Could you output each line below precisely as it stands, without the images?
(DATA EXCERPTS begins)
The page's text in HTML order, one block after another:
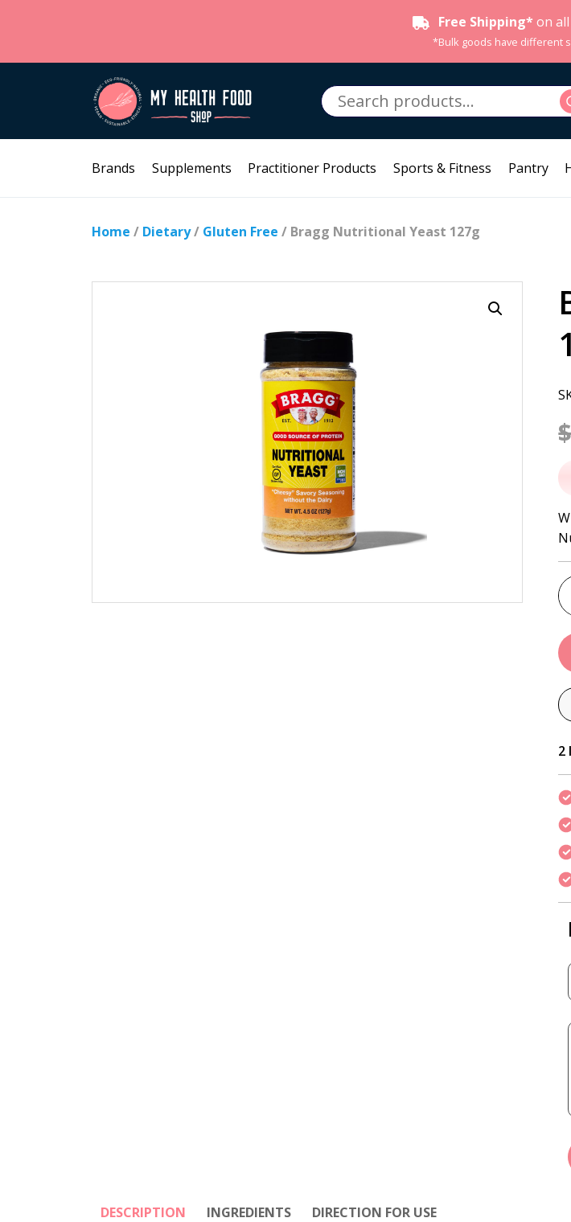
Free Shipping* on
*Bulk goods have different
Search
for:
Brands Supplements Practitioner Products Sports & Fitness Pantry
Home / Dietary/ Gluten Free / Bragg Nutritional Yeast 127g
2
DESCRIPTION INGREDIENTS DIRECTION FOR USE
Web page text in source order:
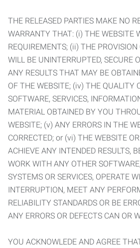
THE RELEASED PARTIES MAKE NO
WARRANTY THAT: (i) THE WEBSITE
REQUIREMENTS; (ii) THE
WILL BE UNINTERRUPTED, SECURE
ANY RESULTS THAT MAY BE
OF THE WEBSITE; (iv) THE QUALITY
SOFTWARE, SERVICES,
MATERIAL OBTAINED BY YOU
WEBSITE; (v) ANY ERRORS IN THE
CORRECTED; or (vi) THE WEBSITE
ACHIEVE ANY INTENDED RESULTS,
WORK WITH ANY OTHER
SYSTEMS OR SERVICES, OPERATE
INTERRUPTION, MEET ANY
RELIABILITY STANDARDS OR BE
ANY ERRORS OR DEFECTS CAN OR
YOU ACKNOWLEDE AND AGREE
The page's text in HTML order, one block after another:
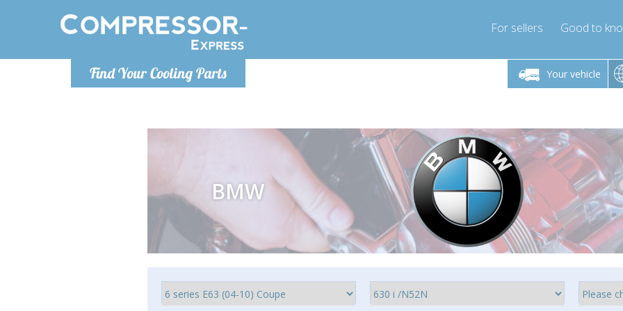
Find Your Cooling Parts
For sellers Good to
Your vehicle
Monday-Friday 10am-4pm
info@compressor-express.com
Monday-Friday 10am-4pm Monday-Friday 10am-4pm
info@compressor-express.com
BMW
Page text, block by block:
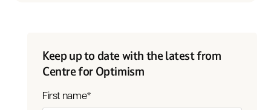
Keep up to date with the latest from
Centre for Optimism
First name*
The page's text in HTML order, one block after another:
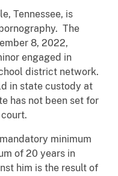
(DATA EXCERPTS ends)
PROBLEM SOLUTION:
The page's text in HTML order, one block after another:
Free Shipping* on
*Bulk goods have different
Search
for:
Brands Supplements Practitioner Products Sports & Fitness Pantry
Home / Dietary/ Gluten Free / Bragg Nutritional Yeast 127g
2
DESCRIPTION INGREDIENTS DIRECTION FOR USE
Web page text in source order:
THE RELEASED PARTIES MAKE NO
WARRANTY THAT: (i) THE WEBSITE
REQUIREMENTS; (ii) THE
WILL BE UNINTERRUPTED, SECURE
ANY RESULTS THAT MAY BE
OF THE WEBSITE; (iv) THE QUALITY
SOFTWARE, SERVICES,
MATERIAL OBTAINED BY YOU
WEBSITE; (v) ANY ERRORS IN THE
CORRECTED; or (vi) THE WEBSITE
ACHIEVE ANY INTENDED RESULTS,
WORK WITH ANY OTHER
SYSTEMS OR SERVICES, OPERATE
INTERRUPTION, MEET ANY
RELIABILITY STANDARDS OR BE
ANY ERRORS OR DEFECTS CAN OR
YOU ACKNOWLEDE AND AGREE
The page's text in HTML order, one block after another:
Find Your Cooling Parts
For sellers Good to
Your vehicle
Monday-Friday 10am-4pm
info@compressor-express.com
Monday-Friday 10am-4pm Monday-Friday 10am-4pm
info@compressor-express.com
BMW
Page text, block by block:
Keep up to date with the latest from
Centre for Optimism
First name*
The page's text in HTML order, one block after another:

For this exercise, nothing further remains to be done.